If Lesbegue integral is zero, is the measure zero?

Question

Let $(X, \Sigma, \mu)$ be a measure space, and $f: X \to [0, \infty)$ be a measurable function w.r.t. the $\sigma$-algebra $\Sigma$ (i.e. $f^{-1}([0,\infty)) \in \Sigma$) such that $f \ne 0$ (i.e. $f(x) \neq 0$ for all $x \in X$).

Is the following true?

If $$\int_{A} f d\mu = 0$$ where $A \in \Sigma$, does it imply that $\mu(A) = 0$?

I know that the converse is true: if the measure of $\mu(A) = 0$, then the Lesbegue integral is zero, i.e.:

$$\int_{A} f d\mu = 0$$

I wonder if this is true: Lesbegue integral equal zero, implies measure of zero. If it's not true, what is a counterexample of this?

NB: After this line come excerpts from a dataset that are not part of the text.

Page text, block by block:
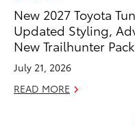
New 2027 Toyota
Updated Styling,
New Trailhunter
July 21, 2026
READ MORE
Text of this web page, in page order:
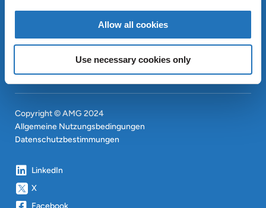
Allow all cookies
Use necessary cookies only
INVESTOREN
Copyright © AMG 2024
Allgemeine Nutzungsbedingungen
Datenschutzbestimmungen
LinkedIn
X
Facebook
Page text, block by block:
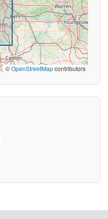
©OpenStreetMapcontributors
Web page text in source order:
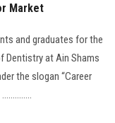
Market
and graduates for the
Dentistry at Ain Shams
the slogan “Career
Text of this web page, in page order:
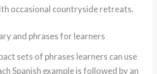
occasional countryside retreats.
and phrases for learners
sets of phrases learners can use
Spanish example is followed by an
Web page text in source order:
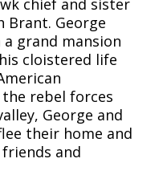
chief and sister
Brant. George
grand mansion
cloistered life
the rebel forces
George and
their home and
and
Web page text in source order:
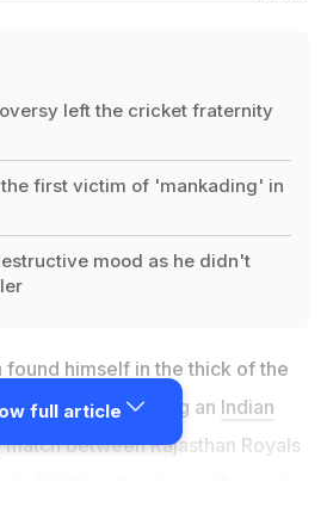
left the cricket fraternity
first victim of 'mankading' in
mood as he didn't
found himself in the thick of the
Jos Buttler during an Indian
match between Rajasthan Royals
full article
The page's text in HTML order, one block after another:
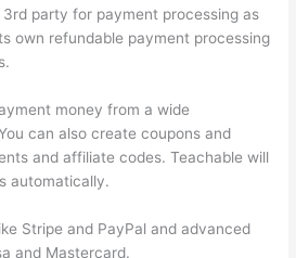
3rd party for payment processing as
own refundable payment processing
money from a wide
can also create coupons and
and affiliate codes. Teachable will
automatically.
Stripe and PayPal and advanced
and Mastercard.
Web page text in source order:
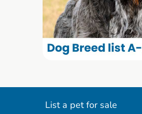
List a pet for sale
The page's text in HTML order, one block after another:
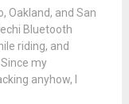
Oakland, and San
Bluetooth
riding, and
my
anyhow, I

I read in this post, the same thing but with outer measures, but I quite don't understand it well.

Answer 1

To make the answering more complete.

If $f\neq0$ stands for $f(x)>0$ for every $x\in X$ then yes.

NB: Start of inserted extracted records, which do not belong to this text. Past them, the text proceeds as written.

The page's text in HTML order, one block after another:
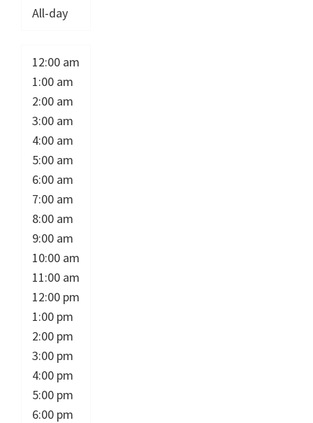
All-day
12:00 am
1:00 am
2:00 am
3:00 am
4:00 am
5:00 am
6:00 am
7:00 am
8:00 am
9:00 am
10:00 am
11:00 am
12:00 pm
1:00 pm
2:00 pm
3:00 pm
4:00 pm
5:00 pm
6:00 pm
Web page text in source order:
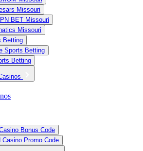
Missouri
BET Missouri
Missouri
Betting
Sports Betting
Betting
Bonus Code
Casino Promo Code
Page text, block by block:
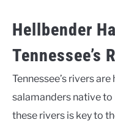
Hellbender
Tennessee’s
Tennessee’s rivers
salamanders native
these rivers is key to

Define $A_n=\{x\in A\mid f(x)\geq\frac1n\}$. Then:$$0=\int_Afd\mu\geq\int_{A_n}fd\mu\geq\frac1n\mu(A_n)$$showing that $\mu(A_n)=0$ for every $n$.

This while $A_1\subseteq A_2\subseteq\cdots\subseteq A$ with $A=\bigcup_{n=1}^{\infty} A_n$.

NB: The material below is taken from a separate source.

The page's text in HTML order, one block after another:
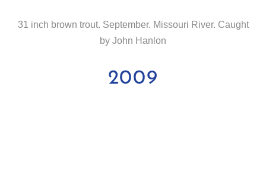
31 inch brown trout. September. Missouri River. Caught
by John Hanlon
2009
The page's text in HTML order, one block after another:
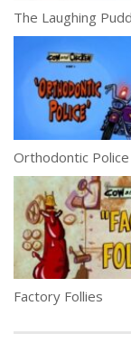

This allows the conclusion that $\mu(A)=\lim_{n\to\infty}\mu(A_n)=0$.

Answer 2

As copper.hat pointed out, $f$ can be non-zero on a set of positive measure, but the integral of $f$ over a set whose intersection with that set has measure zero may still be zero.

Another example is when $f$ is non-zero on a set of measure zero. Then $\int_A f\ \mathsf d\mu=0$ for any $A\in\Sigma$, no matter the value of $\mu(A)$. For example, if $f=\mathsf 1_{\mathbb Q}$, the indicator function of the rational numbers would satisfy $\int_{\mathbb R} f\ \mathsf d\mu =0$ where $\mu$ is Lebesgue measure.

There are however nonnegative functions which are nowhere zero and satisfy your condition, see here: Integral being zero implies measure of set is zero.